Holme J A, Hongslo J K, Bjørge C, Nelson S D
Department of Environmental Medicine, National Institute of Public Health, Oslo, Norway.
Biochem Pharmacol. 1991 Aug 8;42(5):1137-42. doi: 10.1016/0006-2952(91)90299-k.
Toxic effects of acetaminophen (paracetamol, N-acetyl-p-aminophenol, APAP) in monolayer cultures of mouse hepatocytes developed over a period of 18 hr. N-Acetyl-m-aminophenol (AMAP) was approximately 10-fold less toxic than APAP, despite the fact that it bound covalently to a greater extent to hepatocyte macromolecules. AMAP did not deplete glutathione to as great an extent as APAP, indicating that their reactive metabolites may bind to different proteins or that oxidative damage in addition to arylation of proteins may be involved in the development of cell death.
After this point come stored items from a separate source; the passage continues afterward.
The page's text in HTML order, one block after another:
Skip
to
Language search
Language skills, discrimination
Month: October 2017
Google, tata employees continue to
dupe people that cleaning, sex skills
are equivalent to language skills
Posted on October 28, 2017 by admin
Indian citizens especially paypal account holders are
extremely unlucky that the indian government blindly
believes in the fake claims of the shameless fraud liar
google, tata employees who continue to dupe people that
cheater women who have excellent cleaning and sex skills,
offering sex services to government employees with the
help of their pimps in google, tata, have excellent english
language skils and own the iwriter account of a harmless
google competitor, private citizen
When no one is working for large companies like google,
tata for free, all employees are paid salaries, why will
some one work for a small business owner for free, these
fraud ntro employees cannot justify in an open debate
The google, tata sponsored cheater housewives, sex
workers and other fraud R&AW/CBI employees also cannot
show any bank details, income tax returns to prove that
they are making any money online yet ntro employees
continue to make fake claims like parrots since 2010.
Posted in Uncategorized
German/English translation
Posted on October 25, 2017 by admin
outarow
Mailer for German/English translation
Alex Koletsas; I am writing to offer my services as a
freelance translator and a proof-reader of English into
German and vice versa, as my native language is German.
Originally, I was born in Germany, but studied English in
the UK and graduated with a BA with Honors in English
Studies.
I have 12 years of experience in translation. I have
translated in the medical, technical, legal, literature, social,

The toxicity of 3-methoxy-acetyl-p-aminophenol was similar to that of APAP, whereas the other hydroquinone and quinone metabolites were 8-10 times more cytotoxic than APAP. The potencies of these analogs were in the order: acetyl-m-aminophenol-p-benzoquinoneimine greater than or equal to 2,5-dihydroxyacetanilide greater than or equal to 3-methoxy-p-benzoquinone greater than or equal to N-acetyl-p-benzoquinone imine (NAPQI) greater than or equal to acetyl-m-aminophenol-o-benzoquinone greater than or equal to 3-hydroxy-acetyl-p-aminophenol. The relative toxic potencies of the hydroquinone and quinone metabolites of AMAP were comparable to that of NAPQI, and do not readily explain the marked difference between the cytotoxic effects of AMAP and APAP.
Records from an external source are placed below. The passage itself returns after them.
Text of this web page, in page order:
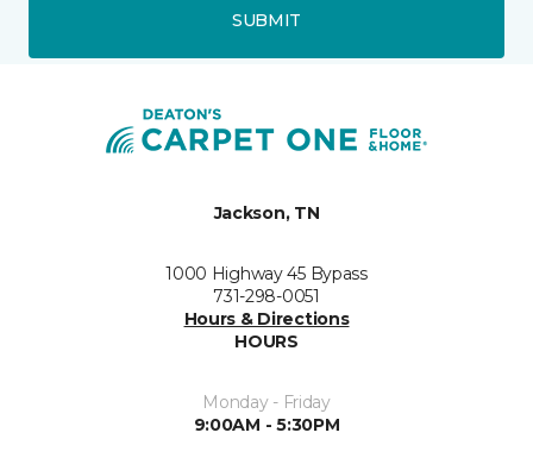
SUBMIT
Jackson, TN
1000 Highway 45 Bypass
731-298-0051
Hours & Directions
HOURS
Monday - Friday
9:00AM - 5:30PM

对乙酰氨基酚(扑热息痛、N - 乙酰 - 对氨基苯酚,APAP)对小鼠肝细胞单层培养物的毒性作用在18小时内逐渐显现。N - 乙酰 - 间氨基苯酚(AMAP)的毒性比APAP低约10倍,尽管它与肝细胞大分子的共价结合程度更高。AMAP对谷胱甘肽的消耗程度不如APAP,这表明它们的反应性代谢产物可能与不同的蛋白质结合,或者除了蛋白质芳基化之外的氧化损伤可能参与细胞死亡的发生。3 - 甲氧基 - 乙酰 - 对氨基苯酚的毒性与APAP相似,而其他对苯二酚和醌类代谢产物的细胞毒性比APAP高8 - 10倍。这些类似物的效力顺序为:乙酰 - 间氨基苯酚 - 对苯醌亚胺≥2,5 - 二羟基乙酰苯胺≥3 - 甲氧基 - 对苯醌≥N - 乙酰 - 对苯醌亚胺(NAPQI)≥乙酰 - 间氨基苯酚 - 邻苯醌≥3 - 羟基 - 乙酰 - 对氨基苯酚。AMAP的对苯二酚和醌类代谢产物的相对毒性效力与NAPQI相当,这并不能轻易解释AMAP和APAP细胞毒性作用之间的显著差异。